Hop Along channel folk rock, punky alternative and more, and it’s Frances Quinlan’s wild voice that really pushes them over the top. She can go from a whisper to a raspy yell and back without missing a beat. She sounds untamed, but never sloppy. And it’s no surprise that — like their more famous labelmates — the Saddle Creek band’s lyrics connect with people. Frances is the star of the show for sure, but everyone in Hop Along brings something to the table. Their rhythm section is a powerhouse, particularly drummer Mark Quinlan (Frances’ brother) who rocks out as much as the other three members combined, and they’re gifted with some serious ’70s-style soloing from guitarist/producer Joe Reinhart. [AS]

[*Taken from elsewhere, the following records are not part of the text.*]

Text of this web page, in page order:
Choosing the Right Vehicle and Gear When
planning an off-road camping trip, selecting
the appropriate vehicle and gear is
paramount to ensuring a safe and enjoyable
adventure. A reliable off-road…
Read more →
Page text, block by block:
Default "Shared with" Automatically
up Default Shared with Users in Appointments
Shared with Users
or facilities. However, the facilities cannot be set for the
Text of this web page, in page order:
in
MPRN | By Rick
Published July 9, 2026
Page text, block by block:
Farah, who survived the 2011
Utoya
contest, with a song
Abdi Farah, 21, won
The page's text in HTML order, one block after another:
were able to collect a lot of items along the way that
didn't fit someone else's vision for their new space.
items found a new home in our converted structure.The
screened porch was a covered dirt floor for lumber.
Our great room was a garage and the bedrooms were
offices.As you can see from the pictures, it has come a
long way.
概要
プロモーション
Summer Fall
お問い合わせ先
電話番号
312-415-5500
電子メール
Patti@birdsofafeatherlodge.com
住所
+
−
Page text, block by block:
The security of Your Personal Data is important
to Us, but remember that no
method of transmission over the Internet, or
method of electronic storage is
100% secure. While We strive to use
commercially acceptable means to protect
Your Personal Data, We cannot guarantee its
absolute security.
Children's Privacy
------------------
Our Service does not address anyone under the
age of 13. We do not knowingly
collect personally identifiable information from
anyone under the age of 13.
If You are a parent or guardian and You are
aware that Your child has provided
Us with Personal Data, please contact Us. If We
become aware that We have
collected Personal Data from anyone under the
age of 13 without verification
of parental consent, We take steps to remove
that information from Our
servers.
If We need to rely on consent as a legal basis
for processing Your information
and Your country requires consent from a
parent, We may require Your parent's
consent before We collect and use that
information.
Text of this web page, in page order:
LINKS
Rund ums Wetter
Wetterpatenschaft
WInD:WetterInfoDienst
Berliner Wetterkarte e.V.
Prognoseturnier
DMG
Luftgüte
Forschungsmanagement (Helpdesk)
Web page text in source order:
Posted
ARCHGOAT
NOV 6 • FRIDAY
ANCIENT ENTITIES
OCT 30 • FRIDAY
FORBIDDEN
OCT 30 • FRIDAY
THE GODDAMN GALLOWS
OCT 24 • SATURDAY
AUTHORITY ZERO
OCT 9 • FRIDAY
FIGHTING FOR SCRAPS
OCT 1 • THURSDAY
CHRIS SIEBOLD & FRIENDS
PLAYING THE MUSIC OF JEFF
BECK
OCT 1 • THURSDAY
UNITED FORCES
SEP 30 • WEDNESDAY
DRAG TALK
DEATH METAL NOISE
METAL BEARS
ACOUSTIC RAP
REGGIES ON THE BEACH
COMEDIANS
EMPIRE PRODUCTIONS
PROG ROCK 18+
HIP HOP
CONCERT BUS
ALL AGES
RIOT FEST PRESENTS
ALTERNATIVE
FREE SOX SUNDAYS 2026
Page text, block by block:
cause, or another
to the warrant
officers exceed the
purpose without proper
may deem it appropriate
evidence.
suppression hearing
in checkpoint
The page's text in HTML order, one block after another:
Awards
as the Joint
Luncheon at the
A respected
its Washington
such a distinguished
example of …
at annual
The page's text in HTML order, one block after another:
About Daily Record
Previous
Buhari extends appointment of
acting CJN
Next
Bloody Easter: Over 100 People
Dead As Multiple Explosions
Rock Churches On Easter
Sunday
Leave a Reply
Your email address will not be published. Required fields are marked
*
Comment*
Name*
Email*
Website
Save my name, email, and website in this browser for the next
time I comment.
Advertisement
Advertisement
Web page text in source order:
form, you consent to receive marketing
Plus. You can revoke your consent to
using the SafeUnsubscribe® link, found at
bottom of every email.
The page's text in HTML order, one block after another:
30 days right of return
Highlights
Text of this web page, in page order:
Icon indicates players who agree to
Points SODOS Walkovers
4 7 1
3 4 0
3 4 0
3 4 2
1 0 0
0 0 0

Since Julia Holter’s 2011 breakthrough Tragedy, she’s continued to never make the same album twice and last year’s Have You in My Wilderness is arguably her greatest achievement yet. She pulls from classical, jazz, classic Brill Building pop, modern electronic music and more for a sound that’s certainly like no one else on the Sasquatch lineup. [AS]

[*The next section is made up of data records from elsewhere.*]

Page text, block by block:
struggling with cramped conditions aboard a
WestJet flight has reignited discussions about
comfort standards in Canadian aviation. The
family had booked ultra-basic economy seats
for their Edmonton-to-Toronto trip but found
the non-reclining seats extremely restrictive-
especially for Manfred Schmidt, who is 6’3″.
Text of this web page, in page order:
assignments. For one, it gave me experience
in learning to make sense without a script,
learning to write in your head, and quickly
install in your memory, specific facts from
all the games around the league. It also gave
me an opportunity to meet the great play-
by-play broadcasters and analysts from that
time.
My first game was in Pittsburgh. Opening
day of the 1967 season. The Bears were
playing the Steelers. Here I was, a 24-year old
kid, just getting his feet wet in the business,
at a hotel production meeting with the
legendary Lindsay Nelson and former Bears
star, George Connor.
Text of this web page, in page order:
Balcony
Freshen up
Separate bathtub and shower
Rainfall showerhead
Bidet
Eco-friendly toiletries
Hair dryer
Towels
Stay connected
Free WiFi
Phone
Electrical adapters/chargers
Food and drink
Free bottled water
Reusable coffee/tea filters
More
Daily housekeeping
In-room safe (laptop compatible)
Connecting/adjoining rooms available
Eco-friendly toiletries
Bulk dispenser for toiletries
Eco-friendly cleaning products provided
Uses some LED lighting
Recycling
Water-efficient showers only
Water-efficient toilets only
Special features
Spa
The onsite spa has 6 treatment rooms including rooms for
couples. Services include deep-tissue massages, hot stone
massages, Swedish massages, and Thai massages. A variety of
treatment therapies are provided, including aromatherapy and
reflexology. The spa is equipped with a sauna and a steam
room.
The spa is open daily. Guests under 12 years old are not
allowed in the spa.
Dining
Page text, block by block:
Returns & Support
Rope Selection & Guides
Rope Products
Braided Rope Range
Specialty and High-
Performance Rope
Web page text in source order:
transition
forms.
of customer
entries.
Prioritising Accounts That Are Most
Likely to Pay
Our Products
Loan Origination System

While Kurt Vile started out making scrappy lo-fi music, he’s spent the entirety of the current decade making his way into the upper echelon of indie rock. The folk rockin’ Smoke Ring for My Halo and the jammier Wakin on a Pretty Daze already feel like classics, and last year’s b’lieve I’m goin down… is home to arguably his best song yet, “Pretty Pimpin.” A common complaint about music festivals is that most of the artists just sound better at smaller indoor venues, but KV is one who truly excels on an outdoor stage. Maybe he’ll even throw in a Grateful Dead cover. [AS]
Whether you love his music or not, it’s hard to deny Mac DeMarco’s ornery charm live, where performances are often filled with wild antics, stage-diving, crowd surfing, nudity, and other shenanigans. (He’s got one of those inflatable waving tube men on stage with him.) All of this makes him perfect festival material. [BP]

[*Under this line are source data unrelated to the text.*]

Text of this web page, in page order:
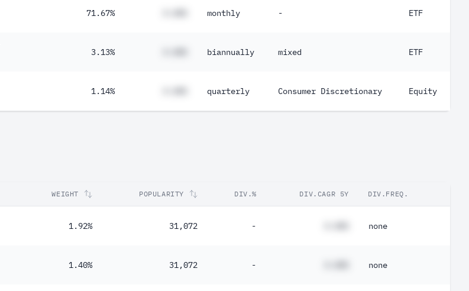
71.67% monthly - ETF
3.13% biannually mixed ETF
1.14% quarterly Consumer Discretionary Equity
WEIGHT POPULARITY DIV.% DIV.CAGR 5Y DIV.FREQ.
1.92% 31,072 - none
1.40% 31,072 - none
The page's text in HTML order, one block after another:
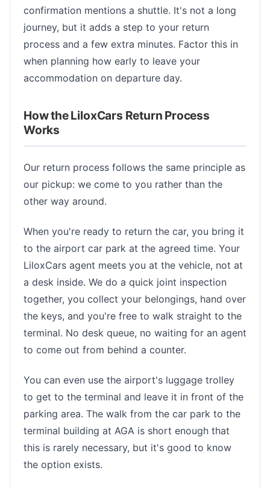
confirmation mentions a shuttle. It's not a long
journey, but it adds a step to your return
process and a few extra minutes. Factor this in
when planning how early to leave your
accommodation on departure day.
How the LiloxCars Return Process
Works
Our return process follows the same principle as
our pickup: we come to you rather than the
other way around.
When you're ready to return the car, you bring it
to the airport car park at the agreed time. Your
LiloxCars agent meets you at the vehicle, not at
a desk inside. We do a quick joint inspection
together, you collect your belongings, hand over
the keys, and you're free to walk straight to the
terminal. No desk queue, no waiting for an agent
to come out from behind a counter.
You can even use the airport's luggage trolley
to get to the terminal and leave it in front of the
parking area. The walk from the car park to the
terminal building at AGA is short enough that
this is rarely necessary, but it's good to know
the option exists.
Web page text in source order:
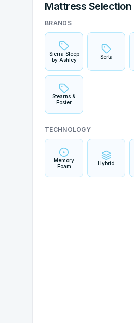
Mattress Selection
BRANDS
Sierra Sleep
by Ashley
Serta
Stearns &
Foster
TECHNOLOGY
Memory
Foam
Hybrid
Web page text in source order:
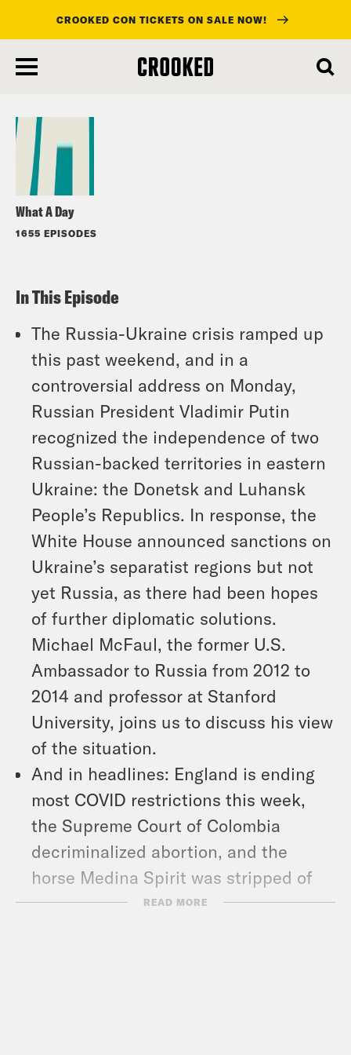
main
CROOKED CON TICKETS ON SALE NOW!
What A Day
1655 EPISODES
Listen
In This Episode
The Russia-Ukraine crisis ramped up
this past weekend, and in a
controversial address on Monday,
Russian President Vladimir Putin
recognized the independence of two
Russian-backed territories in eastern
Ukraine: the Donetsk and Luhansk
People’s Republics. In response, the
White House announced sanctions on
Ukraine’s separatist regions but not
yet Russia, as there had been hopes
of further diplomatic solutions.
Michael McFaul, the former U.S.
Ambassador to Russia from 2012 to
2014 and professor at Stanford
University, joins us to discuss his view
of the situation.
And in headlines: England is ending
most COVID restrictions this week,
the Supreme Court of Colombia
decriminalized abortion, and the
horse Medina Spirit was stripped of
his Kentucky Derby title after he
READ MORE
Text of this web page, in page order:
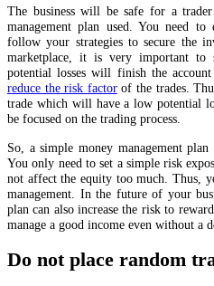
The business will be safe for a
management plan used. You need
follow your strategies to secure the
marketplace, it is very important to
potential losses will finish the
reduce the risk factorof the trades.
trade which will have a low potential
be focused on the trading process.
So, a simple money management
You only need to set a simple risk
not affect the equity too much. Thus,
management. In the future of your
plan can also increase the risk to
manage a good income even without a
Do not place random
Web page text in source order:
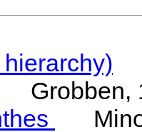
Grobben,
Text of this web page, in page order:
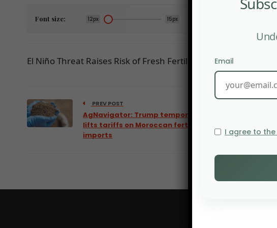
Font size: 12px 15px
El Niño Threat Raises Risk of Fresh Fertilizer Price Volatility.
PREV POST
AgNavigator: Trump temporarily
lifts tariffs on Moroccan fertilizer
imports
Email
I agree to

Most of the rappers on this festival are on major labels, but Oddisee stays true to repping indie-rap and he’s one of the best at the moment. His sound pulls from jazz, soul, funk and more, never making it very easy to pigeonhole him into a specific subgenre. He’ll be performing with a live band at this festival, which makes this set even more exciting than usual. [AS]
The guy cranks out records more often than most people replace their toothbrushes, but Ty Segall is astonishingly consistent with his many excellent releases, which fall all over the psych-rock spectrum. His current band, The Muggers, is a veritable Who’s Who of the current garage rock set, boasting King Tuff, Corey from Wand and Mikal Cronin among them. With so many talented people, Ty is in pure frontman mode which makes for an even more wildly electric show. [BP]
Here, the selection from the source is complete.